(TASK TO COMPLETE): The output must match the entries below exactly, with pictures removed.

----

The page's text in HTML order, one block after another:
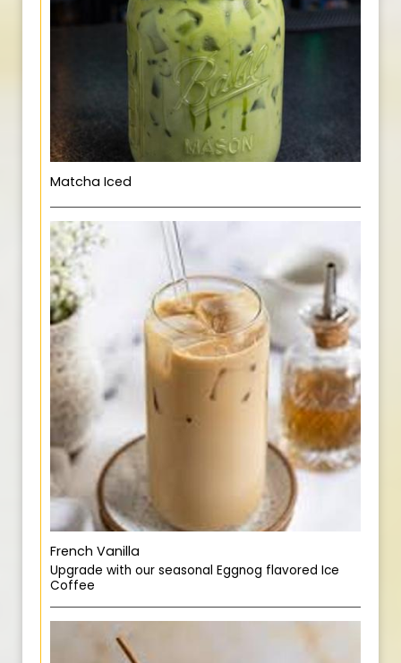
Matcha Iced
French Vanilla
Upgrade with our seasonal Eggnog flavored Ice
Coffee
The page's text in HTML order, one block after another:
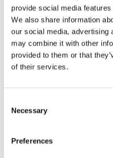
provide social media
We also share information
our social media, advertising
may combine it with other
provided to them or that
of their services.
Selection
Necessary
Preferences
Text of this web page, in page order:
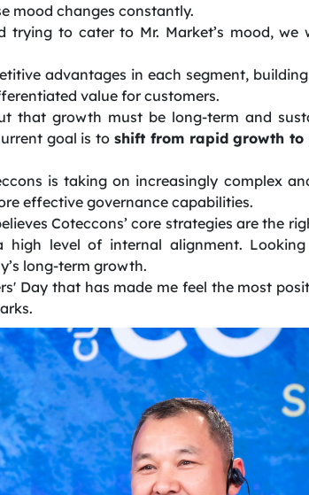
mood changes constantly.
trying to cater to Mr. Market’s mood, we
advantages in each segment,
value for customers.
that growth must be long-term and
goal is toshift from rapid growth
is taking on increasingly complex
effective governance capabilities.
Coteccons’ core strategies are the
level of internal alignment. Looking
long-term growth.
Day that has made me feel the most
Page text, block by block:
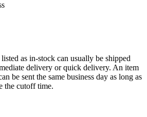
as in-stock can usually be shipped
delivery or quick delivery. An item
be sent the same business day as long as
the cutoff time.
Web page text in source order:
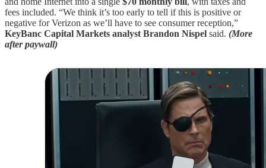
fees included. “We think it’s too early to tell if this is positive or
negative for Verizon as we’ll have to see consumer reception,”
KeyBanc Capital Markets analyst Brandon Nispel said. (More
after paywall)
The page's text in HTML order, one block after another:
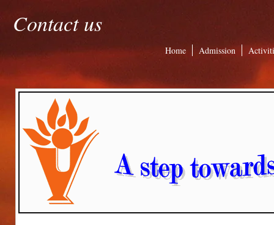
Contact us
Home Admission
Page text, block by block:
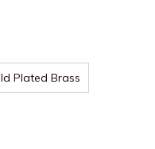
Plated Brass
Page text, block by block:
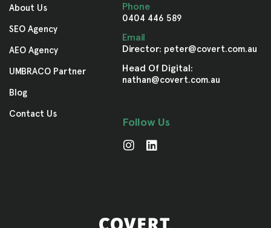
About Us
SEO Agency
AEO Agency
UMBRACO Partner
Blog
Contact Us
Phone
0404 446 589
Email
Director: peter@covert.com.au
Head Of Digital:
nathan@covert.com.au
Follow Us
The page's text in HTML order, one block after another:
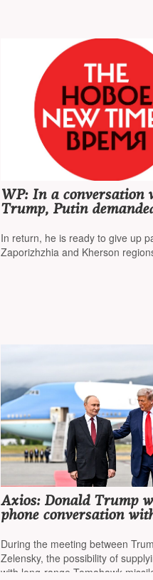
WP: In a conversation
Trump, Putin
Donetsk region
In return, he is ready to give up
Zaporizhzhia and Kherson
Axios: Donald Trump
phone conversation
with Ukrainian
Volodymyr Zelensky
During the meeting between
Zelensky, the possibility of
with long-range Tomahawk
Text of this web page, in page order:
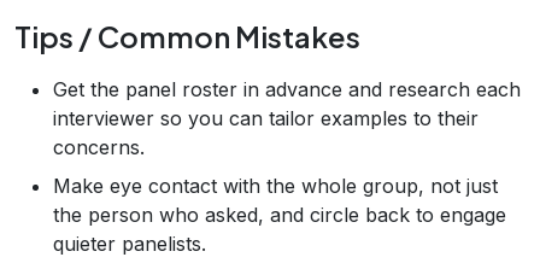
Tips / Common Mistakes
Get the panel roster in advance and research each
interviewer so you can tailor examples to their
concerns.
Make eye contact with the whole group, not just
the person who asked, and circle back to engage
quieter panelists.
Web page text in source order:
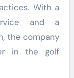
With a
and a
the company
in the golf
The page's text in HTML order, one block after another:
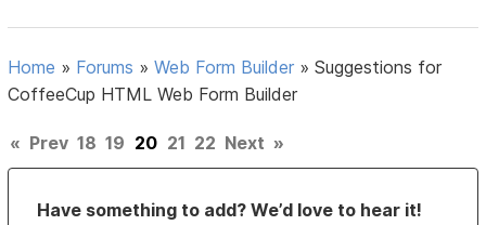
Home » Forums »Web Form Builder »Suggestions for
CoffeeCup HTML Web Form Builder
« Prev 18 19 20 21 22 Next »
Have something to add? We’d love to hear it!
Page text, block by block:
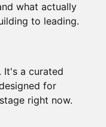
what actually
to leading.
It's a curated
for
right now.
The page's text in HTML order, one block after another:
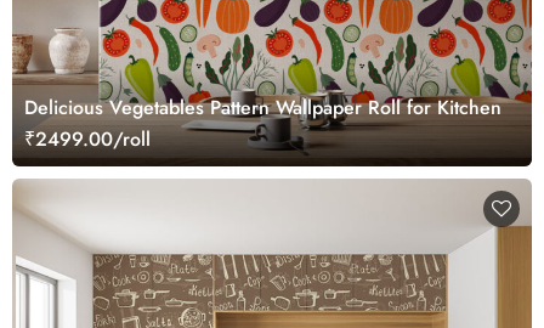
Delicious Vegetables Pattern Wallpaper Roll for Kitchen
₹2499.00/roll
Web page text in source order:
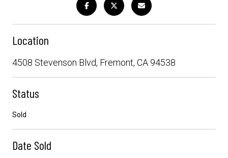
Location
4508 Stevenson Blvd, Fremont, CA 94538
Status
Sold
Date Sold
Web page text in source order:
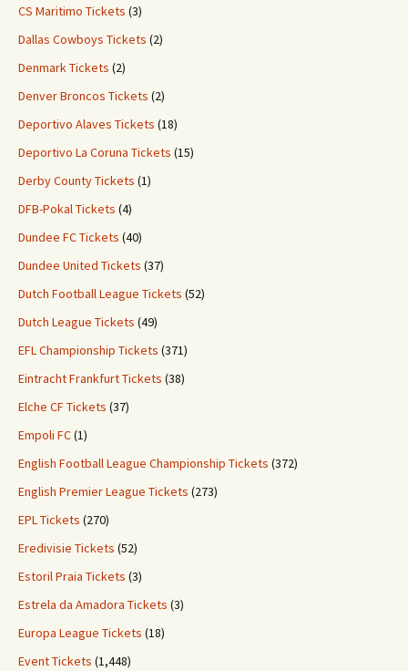
CS Maritimo Tickets (3)
Dallas Cowboys Tickets (2)
Denmark Tickets (2)
Denver Broncos Tickets (2)
Deportivo Alaves Tickets (18)
Deportivo La Coruna Tickets (15)
Derby County Tickets (1)
DFB-Pokal Tickets (4)
Dundee FC Tickets (40)
Dundee United Tickets (37)
Dutch Football League Tickets (52)
Dutch League Tickets (49)
EFL Championship Tickets (371)
Eintracht Frankfurt Tickets (38)
Elche CF Tickets (37)
Empoli FC(1)
English Football League Championship Tickets (372)
English Premier League Tickets (273)
EPL Tickets (270)
Eredivisie Tickets (52)
Estoril Praia Tickets (3)
Estrela da Amadora Tickets (3)
Europa League Tickets (18)
Event Tickets (1,448)
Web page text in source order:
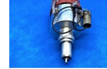
everything you need
with
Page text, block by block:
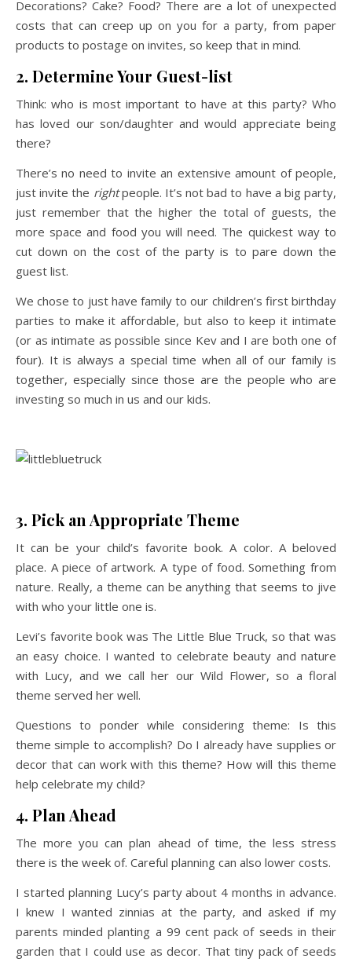
Decorations? Cake? Food? There are a lot of unexpected
costs that can creep up on you for a party, from paper
products to postage on invites, so keep that in mind.
2. Determine Your Guest-list
Think: who is most important to have at this party? Who
has loved our son/daughter and would appreciate being
there?
There’s no need to invite an extensive amount of people,
just invite the rightpeople. It’s not bad to have a big party,
just remember that the higher the total of guests, the
more space and food you will need. The quickest way to
cut down on the cost of the party is to pare down the
guest list.
We chose to just have family to our children’s first birthday
parties to make it affordable, but also to keep it intimate
(or as intimate as possible since Kev and I are both one of
four). It is always a special time when all of our family is
together, especially since those are the people who are
investing so much in us and our kids.
3. Pick an Appropriate Theme
It can be your child’s favorite book. A color. A beloved
place. A piece of artwork. A type of food. Something from
nature. Really, a theme can be anything that seems to jive
with who your little one is.
Levi’s favorite book was The Little Blue Truck, so that was
an easy choice. I wanted to celebrate beauty and nature
with Lucy, and we call her our Wild Flower, so a floral
theme served her well.
Questions to ponder while considering theme: Is this
theme simple to accomplish? Do I already have supplies or
decor that can work with this theme? How will this theme
help celebrate my child?
4. Plan Ahead
The more you can plan ahead of time, the less stress
there is the week of. Careful planning can also lower costs.
I started planning Lucy’s party about 4 months in advance.
I knew I wanted zinnias at the party, and asked if my
parents minded planting a 99 cent pack of seeds in their
garden that I could use as decor. That tiny pack of seeds
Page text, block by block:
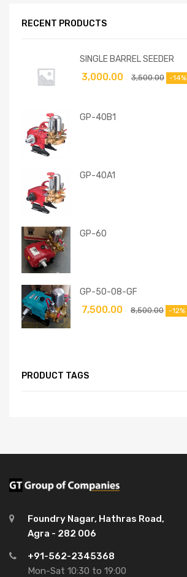
RECENT PRODUCTS
SINGLE BARREL SEEDER
3,500.00
3,000.00 -14%
GP-40B1
GP-40A1
GP-60
GP-50-08-GF
8,500.00
7,500.00 -12%
PRODUCT TAGS
Foundry Nagar, Hathras Road,
Agra - 282 006
+91-562-2345368
Mon-Sat 10:30 to 19:00

----

(SOLUTION TO THIS PROBLEM):
The page's text in HTML order, one block after another:
Matcha Iced
French Vanilla
Upgrade with our seasonal Eggnog flavored Ice
Coffee
The page's text in HTML order, one block after another:
provide social media
We also share information
our social media, advertising
may combine it with other
provided to them or that
of their services.
Selection
Necessary
Preferences
Text of this web page, in page order:
mood changes constantly.
trying to cater to Mr. Market’s mood, we
advantages in each segment,
value for customers.
that growth must be long-term and
goal is toshift from rapid growth
is taking on increasingly complex
effective governance capabilities.
Coteccons’ core strategies are the
level of internal alignment. Looking
long-term growth.
Day that has made me feel the most
Page text, block by block:
as in-stock can usually be shipped
delivery or quick delivery. An item
be sent the same business day as long as
the cutoff time.
Web page text in source order:
fees included. “We think it’s too early to tell if this is positive or
negative for Verizon as we’ll have to see consumer reception,”
KeyBanc Capital Markets analyst Brandon Nispel said. (More
after paywall)
The page's text in HTML order, one block after another:
Contact us
Home Admission
Page text, block by block:
Plated Brass
Page text, block by block:
About Us
SEO Agency
AEO Agency
UMBRACO Partner
Blog
Contact Us
Phone
0404 446 589
Email
Director: peter@covert.com.au
Head Of Digital:
nathan@covert.com.au
Follow Us
The page's text in HTML order, one block after another:
WP: In a conversation
Trump, Putin
Donetsk region
In return, he is ready to give up
Zaporizhzhia and Kherson
Axios: Donald Trump
phone conversation
with Ukrainian
Volodymyr Zelensky
During the meeting between
Zelensky, the possibility of
with long-range Tomahawk
Text of this web page, in page order:
Tips / Common Mistakes
Get the panel roster in advance and research each
interviewer so you can tailor examples to their
concerns.
Make eye contact with the whole group, not just
the person who asked, and circle back to engage
quieter panelists.
Web page text in source order:
With a
and a
the company
in the golf
The page's text in HTML order, one block after another:
Home » Forums »Web Form Builder »Suggestions for
CoffeeCup HTML Web Form Builder
« Prev 18 19 20 21 22 Next »
Have something to add? We’d love to hear it!
Page text, block by block:
what actually
to leading.
It's a curated
for
right now.
The page's text in HTML order, one block after another:
Delicious Vegetables Pattern Wallpaper Roll for Kitchen
₹2499.00/roll
Web page text in source order:
Location
4508 Stevenson Blvd, Fremont, CA 94538
Status
Sold
Date Sold
Web page text in source order:
CS Maritimo Tickets (3)
Dallas Cowboys Tickets (2)
Denmark Tickets (2)
Denver Broncos Tickets (2)
Deportivo Alaves Tickets (18)
Deportivo La Coruna Tickets (15)
Derby County Tickets (1)
DFB-Pokal Tickets (4)
Dundee FC Tickets (40)
Dundee United Tickets (37)
Dutch Football League Tickets (52)
Dutch League Tickets (49)
EFL Championship Tickets (371)
Eintracht Frankfurt Tickets (38)
Elche CF Tickets (37)
Empoli FC(1)
English Football League Championship Tickets (372)
English Premier League Tickets (273)
EPL Tickets (270)
Eredivisie Tickets (52)
Estoril Praia Tickets (3)
Estrela da Amadora Tickets (3)
Europa League Tickets (18)
Event Tickets (1,448)
Web page text in source order:
everything you need
with
Page text, block by block:
Decorations? Cake? Food? There are a lot of unexpected
costs that can creep up on you for a party, from paper
products to postage on invites, so keep that in mind.
2. Determine Your Guest-list
Think: who is most important to have at this party? Who
has loved our son/daughter and would appreciate being
there?
There’s no need to invite an extensive amount of people,
just invite the rightpeople. It’s not bad to have a big party,
just remember that the higher the total of guests, the
more space and food you will need. The quickest way to
cut down on the cost of the party is to pare down the
guest list.
We chose to just have family to our children’s first birthday
parties to make it affordable, but also to keep it intimate
(or as intimate as possible since Kev and I are both one of
four). It is always a special time when all of our family is
together, especially since those are the people who are
investing so much in us and our kids.
3. Pick an Appropriate Theme
It can be your child’s favorite book. A color. A beloved
place. A piece of artwork. A type of food. Something from
nature. Really, a theme can be anything that seems to jive
with who your little one is.
Levi’s favorite book was The Little Blue Truck, so that was
an easy choice. I wanted to celebrate beauty and nature
with Lucy, and we call her our Wild Flower, so a floral
theme served her well.
Questions to ponder while considering theme: Is this
theme simple to accomplish? Do I already have supplies or
decor that can work with this theme? How will this theme
help celebrate my child?
4. Plan Ahead
The more you can plan ahead of time, the less stress
there is the week of. Careful planning can also lower costs.
I started planning Lucy’s party about 4 months in advance.
I knew I wanted zinnias at the party, and asked if my
parents minded planting a 99 cent pack of seeds in their
garden that I could use as decor. That tiny pack of seeds
Page text, block by block:
RECENT PRODUCTS
SINGLE BARREL SEEDER
3,500.00
3,000.00 -14%
GP-40B1
GP-40A1
GP-60
GP-50-08-GF
8,500.00
7,500.00 -12%
PRODUCT TAGS
Foundry Nagar, Hathras Road,
Agra - 282 006
+91-562-2345368
Mon-Sat 10:30 to 19:00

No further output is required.